In the crowd, I glimpsed Septimus pushing forward through the stands, a hungry grin spreading over his lips.

Why was Septimus looking so pleased, if his champion had fallen?

Raihn said, “Two hundred years ago, you came to this place and granted the winner of the Kejari a wish. You sealed away the power of the Rishan Nightborn King.”

The smirk on Nyaxia’s lips had grown to a grin, and with it, my stomach sank.

“I wish for that power, my lady. I wish for it to be restored to the Rishan Heir line. I wish for it to be restored to me.”

Restored?

Nyaxia laughed, low and silken. “I wondered when this might happen. Your wish is granted, Raihn Ashraj, Turned Heir of the Rishan king.”

What?

My eyes went wide. I took several steps back, towards the stands. Some spectators were laughing, soaking up the drama of it all. But others, mostly Hiaj, had started to uneasily back out through the crowd.

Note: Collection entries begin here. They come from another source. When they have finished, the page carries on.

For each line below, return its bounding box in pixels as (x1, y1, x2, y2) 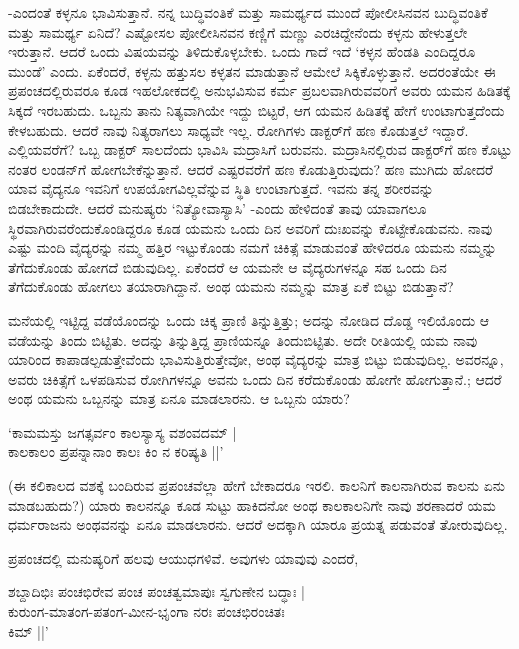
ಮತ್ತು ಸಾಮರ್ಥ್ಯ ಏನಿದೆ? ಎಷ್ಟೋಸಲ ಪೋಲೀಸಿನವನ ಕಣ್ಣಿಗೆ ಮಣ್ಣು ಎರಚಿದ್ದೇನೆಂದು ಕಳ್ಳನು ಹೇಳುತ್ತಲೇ (8, 21, 468, 42)
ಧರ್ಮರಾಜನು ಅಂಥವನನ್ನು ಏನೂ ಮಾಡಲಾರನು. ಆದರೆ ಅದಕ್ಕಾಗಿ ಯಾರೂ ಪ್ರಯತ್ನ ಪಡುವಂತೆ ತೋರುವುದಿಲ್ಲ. (8, 514, 508, 535)
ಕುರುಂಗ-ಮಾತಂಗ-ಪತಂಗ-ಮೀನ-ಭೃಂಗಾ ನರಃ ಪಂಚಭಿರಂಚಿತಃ (8, 601, 285, 622)
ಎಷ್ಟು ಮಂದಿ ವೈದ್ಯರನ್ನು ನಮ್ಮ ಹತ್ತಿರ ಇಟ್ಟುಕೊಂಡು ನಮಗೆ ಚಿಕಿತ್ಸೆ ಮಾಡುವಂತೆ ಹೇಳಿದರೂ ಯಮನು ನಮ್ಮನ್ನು (8, 237, 497, 258)
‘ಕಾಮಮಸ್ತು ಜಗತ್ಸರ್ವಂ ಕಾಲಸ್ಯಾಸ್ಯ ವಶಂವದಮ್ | (8, 421, 237, 442)
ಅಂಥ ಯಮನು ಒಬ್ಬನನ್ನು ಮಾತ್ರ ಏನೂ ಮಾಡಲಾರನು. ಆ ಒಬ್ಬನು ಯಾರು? (8, 388, 350, 409)
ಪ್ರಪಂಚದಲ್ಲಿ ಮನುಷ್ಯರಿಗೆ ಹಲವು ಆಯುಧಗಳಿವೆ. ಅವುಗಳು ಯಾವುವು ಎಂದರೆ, (8, 547, 359, 568)
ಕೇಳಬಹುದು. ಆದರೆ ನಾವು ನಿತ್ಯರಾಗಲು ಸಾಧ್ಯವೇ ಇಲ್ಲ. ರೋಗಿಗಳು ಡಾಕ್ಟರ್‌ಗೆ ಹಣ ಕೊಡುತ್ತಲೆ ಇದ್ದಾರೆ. (8, 119, 469, 140)
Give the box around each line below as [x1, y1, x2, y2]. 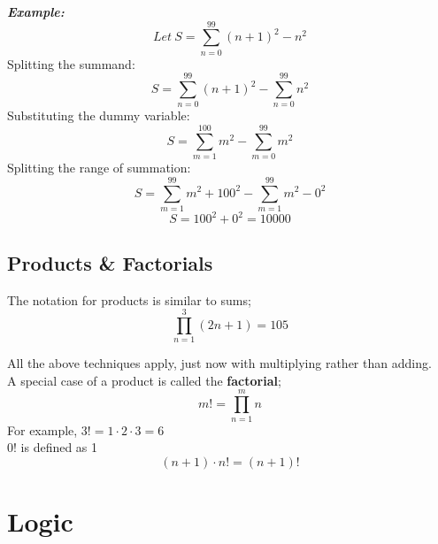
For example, [7, 420, 78, 439]
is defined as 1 [20, 438, 98, 456]
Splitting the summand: [7, 54, 135, 73]
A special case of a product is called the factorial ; [7, 371, 281, 389]
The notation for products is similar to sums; [7, 290, 251, 309]
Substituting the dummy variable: [7, 106, 190, 125]
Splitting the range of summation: [7, 158, 191, 177]
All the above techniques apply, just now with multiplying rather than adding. [7, 354, 432, 372]
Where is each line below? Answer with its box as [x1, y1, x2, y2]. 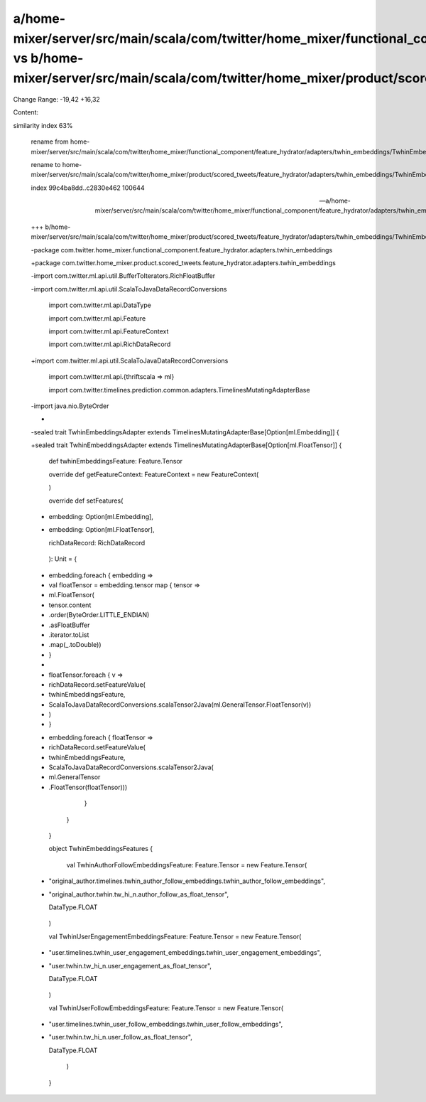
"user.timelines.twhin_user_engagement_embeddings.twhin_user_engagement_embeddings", [48, 948, 322, 957]
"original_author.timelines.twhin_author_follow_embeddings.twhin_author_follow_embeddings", [48, 877, 326, 885]
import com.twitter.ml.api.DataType [48, 301, 152, 309]
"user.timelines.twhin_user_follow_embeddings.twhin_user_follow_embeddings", [48, 1020, 283, 1029]
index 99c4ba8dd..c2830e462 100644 [31, 183, 145, 192]
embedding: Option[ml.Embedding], [48, 513, 154, 521]
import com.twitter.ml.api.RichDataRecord [48, 340, 171, 348]
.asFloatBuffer [48, 621, 90, 629]
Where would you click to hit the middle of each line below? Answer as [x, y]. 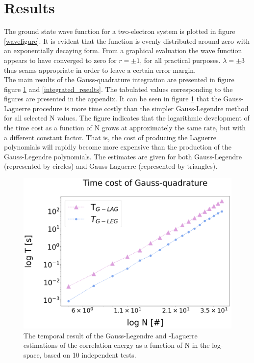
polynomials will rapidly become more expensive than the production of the [118, 147]
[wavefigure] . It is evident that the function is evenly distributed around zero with [127, 41]
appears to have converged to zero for [60, 60]
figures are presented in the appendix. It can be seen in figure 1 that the [113, 99]
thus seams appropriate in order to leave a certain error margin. [100, 70]
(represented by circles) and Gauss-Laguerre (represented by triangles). [111, 166]
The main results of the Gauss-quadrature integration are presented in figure [119, 79]
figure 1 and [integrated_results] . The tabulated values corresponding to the [118, 89]

Nyaxia cupped her hands before her.

“Congratulations on your victory.”

Raihn looked only at me, dismayed apology over his face, as Nyaxia’s hands opened over his chest, her lips pressing to his forehead.

The burst of power rearranged the world.

Everything went white, then black. But the real force of the shift was deeper than that. At any given moment, one could feel Vincent’s power innately—the kind of power kissed by the Goddess herself. Now, two polar extremes yanked in opposite directions.

I lifted my hand to shield my eyes. When the light faded, Raihn was standing before Vincent’s box. His wings burst forth—a million colors, black as night, with one notable exception:

Red, painted at their tips.

I let out a strangled noise.

Because Raihn’s armor had been so badly damaged that when his wings flung out, most of the leather had ripped away, revealing the landscape of scars over his back. The scars from Vincent’s torture, yes. But also the older one, the one that started at his upper back and ran down his spine.

Now light burned through that scar tissue, streaks of red piercing the mottled flesh. It formed a design—five phases of the moon over the top of his shoulders, and a spear of smoke down the center of his back.

A mark.

An Heir Mark.

It bloomed to life as if awakened by a sudden burst of power. Even if its owner had once, long ago, tried to burn it off his skin.

Fuck. Fuck. What had I done? Goddess, what had I done?